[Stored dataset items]
[Start of Attachment]

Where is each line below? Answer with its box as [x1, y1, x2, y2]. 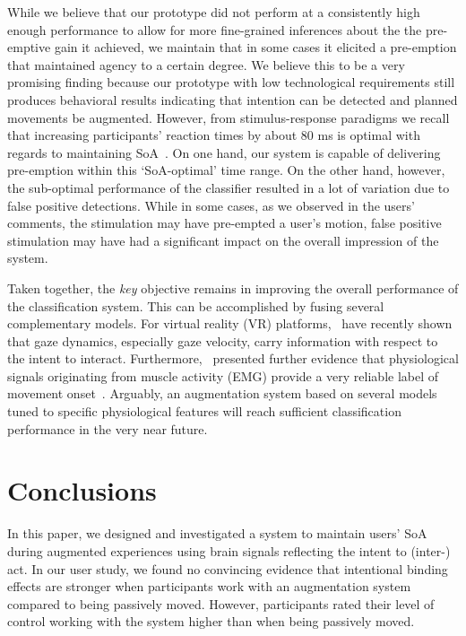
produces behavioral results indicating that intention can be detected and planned [7, 90, 458, 109]
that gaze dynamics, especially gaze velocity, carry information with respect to [7, 331, 438, 350]
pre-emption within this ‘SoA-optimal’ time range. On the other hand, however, [7, 161, 445, 179]
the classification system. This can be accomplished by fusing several [7, 296, 384, 315]
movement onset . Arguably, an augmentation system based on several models [7, 384, 437, 403]
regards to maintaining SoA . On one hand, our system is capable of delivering [7, 143, 441, 161]
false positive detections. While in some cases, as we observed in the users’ [7, 196, 415, 214]
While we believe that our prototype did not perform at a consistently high [7, 3, 420, 21]
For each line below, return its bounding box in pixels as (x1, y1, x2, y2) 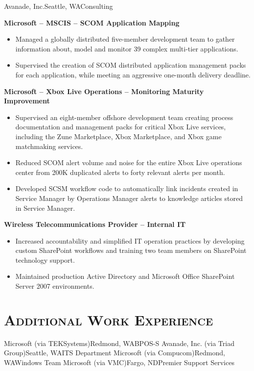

[End of Attachment]

**Exercise instructions:**
Repeat the records word for word. Any picture in them should be left out.

**Task output:**
Where is each line below? Answer with its box as [x1, y1, x2, y2]. 
produces behavioral results indicating that intention can be detected and planned [7, 90, 458, 109]
that gaze dynamics, especially gaze velocity, carry information with respect to [7, 331, 438, 350]
pre-emption within this ‘SoA-optimal’ time range. On the other hand, however, [7, 161, 445, 179]
the classification system. This can be accomplished by fusing several [7, 296, 384, 315]
movement onset . Arguably, an augmentation system based on several models [7, 384, 437, 403]
regards to maintaining SoA . On one hand, our system is capable of delivering [7, 143, 441, 161]
false positive detections. While in some cases, as we observed in the users’ [7, 196, 415, 214]
While we believe that our prototype did not perform at a consistently high [7, 3, 420, 21]
For each line below, return its bounding box in pixels as (x1, y1, x2, y2) 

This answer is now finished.